For square nonsingular matrices P and Q, the following conditions hold:
- i.
If P ≥ Q > 0 then P−1 ≤ Q−1.
- ii.
The spectral norm is monotonic norm, i.e., if 0 < P ≤ Q, then ‖ P ‖ ≤ ‖ Q ‖.
- iii.
The mathematical expression P ≥ Q (P > Q) means that P − Q is a Hermitian positive semi-definite (definite) matrix and [P, Q ] = { Y : P ≤ Y ≤ Q }.
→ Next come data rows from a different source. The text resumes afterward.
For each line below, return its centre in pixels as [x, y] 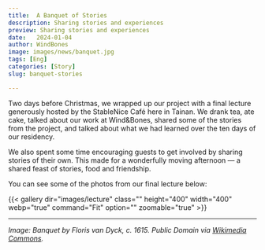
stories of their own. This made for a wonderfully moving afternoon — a [124, 160]
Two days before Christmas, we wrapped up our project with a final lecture [130, 103]
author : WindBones [38, 45]
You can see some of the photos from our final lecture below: [108, 184]
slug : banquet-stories [45, 74]
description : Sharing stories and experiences [86, 23]
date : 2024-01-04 [40, 37]
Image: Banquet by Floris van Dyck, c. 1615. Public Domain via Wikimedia [127, 230]
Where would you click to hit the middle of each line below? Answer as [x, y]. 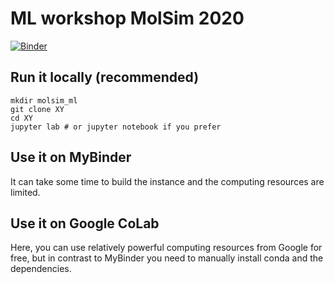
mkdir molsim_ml [44, 100]
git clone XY [37, 109]
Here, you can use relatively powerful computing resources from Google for [166, 248]
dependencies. [41, 269]
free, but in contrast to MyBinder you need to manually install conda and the [167, 258]
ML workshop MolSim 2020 [127, 18]
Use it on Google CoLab [85, 223]
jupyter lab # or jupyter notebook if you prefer [116, 127]
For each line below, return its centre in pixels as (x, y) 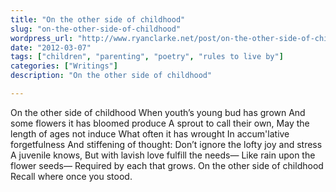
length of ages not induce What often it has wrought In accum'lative (150, 133)
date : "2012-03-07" (51, 47)
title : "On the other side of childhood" (98, 19)
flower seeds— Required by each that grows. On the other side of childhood (167, 165)
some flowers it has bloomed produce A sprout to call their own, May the (160, 123)
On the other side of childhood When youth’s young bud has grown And (158, 112)
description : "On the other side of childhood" (111, 76)
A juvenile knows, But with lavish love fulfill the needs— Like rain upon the (163, 155)
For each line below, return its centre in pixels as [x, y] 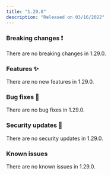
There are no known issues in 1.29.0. [51, 166]
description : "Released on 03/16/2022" [56, 17]
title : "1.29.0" [26, 12]
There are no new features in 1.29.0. [50, 82]
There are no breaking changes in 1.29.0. [56, 53]
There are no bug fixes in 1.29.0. [45, 110]
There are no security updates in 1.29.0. [55, 138]
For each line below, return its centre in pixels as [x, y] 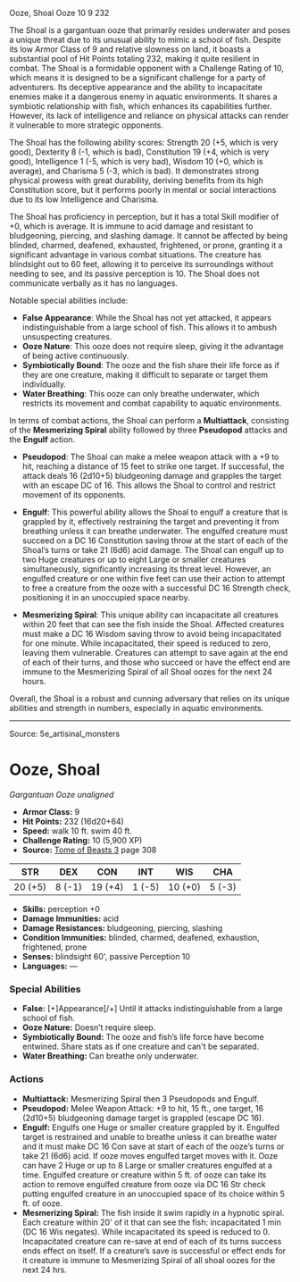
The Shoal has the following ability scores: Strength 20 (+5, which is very [144, 142]
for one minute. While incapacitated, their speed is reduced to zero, [146, 643]
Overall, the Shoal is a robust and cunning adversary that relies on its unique [150, 699]
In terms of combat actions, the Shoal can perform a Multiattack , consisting [149, 420]
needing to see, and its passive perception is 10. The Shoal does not [135, 273]
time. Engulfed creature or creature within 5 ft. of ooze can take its [144, 1175]
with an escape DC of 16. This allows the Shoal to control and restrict [149, 485]
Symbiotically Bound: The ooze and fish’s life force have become [143, 1037]
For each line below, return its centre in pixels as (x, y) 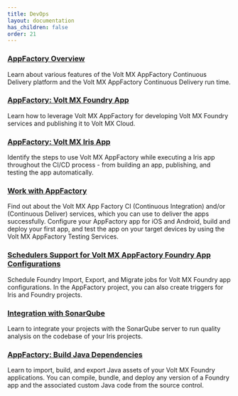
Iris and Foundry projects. (45, 295)
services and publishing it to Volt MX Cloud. (71, 123)
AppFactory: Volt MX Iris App (59, 142)
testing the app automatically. (50, 172)
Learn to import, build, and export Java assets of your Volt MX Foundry (111, 370)
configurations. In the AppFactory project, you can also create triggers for (115, 287)
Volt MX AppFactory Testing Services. (63, 236)
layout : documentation (41, 21)
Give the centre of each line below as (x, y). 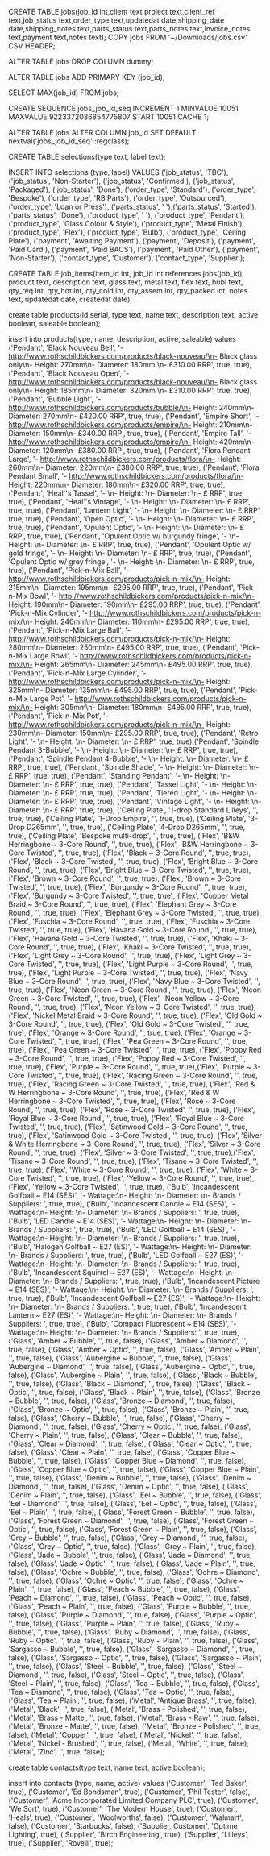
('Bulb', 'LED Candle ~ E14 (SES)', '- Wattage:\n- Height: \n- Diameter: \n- (130, 1221)
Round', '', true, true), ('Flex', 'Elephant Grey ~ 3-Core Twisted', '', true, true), (135, 913)
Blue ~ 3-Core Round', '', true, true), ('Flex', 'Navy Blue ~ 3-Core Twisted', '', (134, 981)
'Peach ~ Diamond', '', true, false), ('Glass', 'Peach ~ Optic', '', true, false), (130, 1598)
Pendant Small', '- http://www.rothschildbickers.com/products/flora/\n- (126, 476)
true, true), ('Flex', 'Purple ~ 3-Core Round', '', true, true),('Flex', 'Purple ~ (130, 1067)
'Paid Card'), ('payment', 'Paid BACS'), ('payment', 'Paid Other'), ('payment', (134, 249)
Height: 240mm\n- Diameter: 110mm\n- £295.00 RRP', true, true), (142, 621)
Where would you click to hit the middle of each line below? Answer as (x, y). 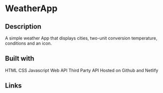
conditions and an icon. (28, 43)
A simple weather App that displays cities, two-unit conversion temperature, (81, 38)
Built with (20, 59)
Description (23, 27)
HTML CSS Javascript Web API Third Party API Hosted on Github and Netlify (82, 70)
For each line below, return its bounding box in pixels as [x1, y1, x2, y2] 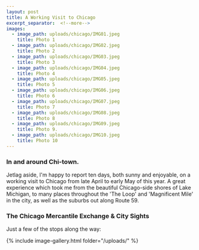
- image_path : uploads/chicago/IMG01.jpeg [11, 31, 120, 37]
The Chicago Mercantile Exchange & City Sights [6, 211, 150, 220]
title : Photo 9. [17, 127, 58, 133]
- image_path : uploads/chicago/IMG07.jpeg [11, 98, 120, 104]
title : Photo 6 [17, 93, 55, 99]
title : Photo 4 [17, 70, 55, 77]
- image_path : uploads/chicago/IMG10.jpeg [11, 132, 120, 139]
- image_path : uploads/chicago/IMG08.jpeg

Definition 2.1: [33] Let H = (hij)r × s , then differentiating of the matrix H is defined by dH = (dhij)r × s . For example,
$$ let\ H=\left(\begin{array}{ccc}{v}^2& 3v-1& w+2v\\ {}{w}^2-3v& 2v& w+2\\ {}w-v& -5w& {w}^3+{v}^3\end{array}\right) $$
(2)
$$ Then, dH=\left(\begin{array}{ccc}2v\; dv& 3\; dv& dw+2\; dv\\ {}2w\; dw-3\; dv& 2\; dv& dw\\ {} dw- dv& -5 dw& 3{w}^2\; dw+3{v}^2\; dv\end{array}\right) $$
(3)
Lemma 2.1: [33]. The matrix differentiation has the following properties:
-
1)
d (H1 ± H2) = d H1 ± d H2 ;
-
2)
d (c H) = c (d H),where c is a complex number ;
-
3)
d (H∗) = (d H)∗;
-
4)
d (H1H2H3) = (d H1)H2H3 + H1(d H2)H3 + H1H2(dH3);
-
5)
d (H−1) = − H−1(d H) H−1;
-
6)
d H = 0, where H is a constant matrix and 0 is the zero matrix of the same dimension of H.
Theorem 2.1: [34]
Let (Y, ≤) be a partially ordered set granted with a metric space d such that (Y, d) is complete. Let G : Y × Y → Y be a continuous mapping with the mixed monotone property on Y. If there exists ε ∈ [0, 1), where \( d\;\left(\;G\left(y,z\right),G\left(v,w\right)\;\right)\le \frac{\varepsilon }{2}\;\left[\;d\;\left(y,v\right)+d\;\left(z,w\right)\;\right] \) for all (y, z), (v, w) ∈ Y × Y where y ≥ v and z ≤ w. Moreover, there exist y0, z0 ∈ Y such that y0 ≤ G (y0, z0) and z0 ≥ G (z0, y0). Then,
- (a)
G has a coupled fixed point \( \left(\tilde{y},\tilde{z}\right)\in Y\times Y \);
- (b)
The sequences { yk} and { zk} defined by yk + 1 = G ( yk, zk) and zk + 1 = G ( zk, yk) converge to \( \tilde{y} \) and \( \tilde{z} \), respectively ;
In addition, suppose that every pair of elements has a lower bound and an upper bound, then
- (c)
G has a unique coupled fixed point \( \left(\tilde{y},\tilde{z}\right)\in Y\times Y \);
- (d)
\( \tilde{y}=\tilde{z} \); and
- (e)
We have the following estimate:
$$ \max\;\left\{\;d\;\left({y}_k,\tilde{y}\right),d\;\left({z}_k,\tilde{y}\right)\;\right\}\le \frac{\varepsilon^k}{2\;\left(1-\varepsilon \right)}\;\left[\;d\;\left(G\left({y}_0,{z}_0\right),{y}_0\right)+d\;\right(\;G\left({z}_0,{y}_0\right),{z}_0\;\Big]. $$
Theorem 2.2 (Theorem of Schauder Fixed Point) [35]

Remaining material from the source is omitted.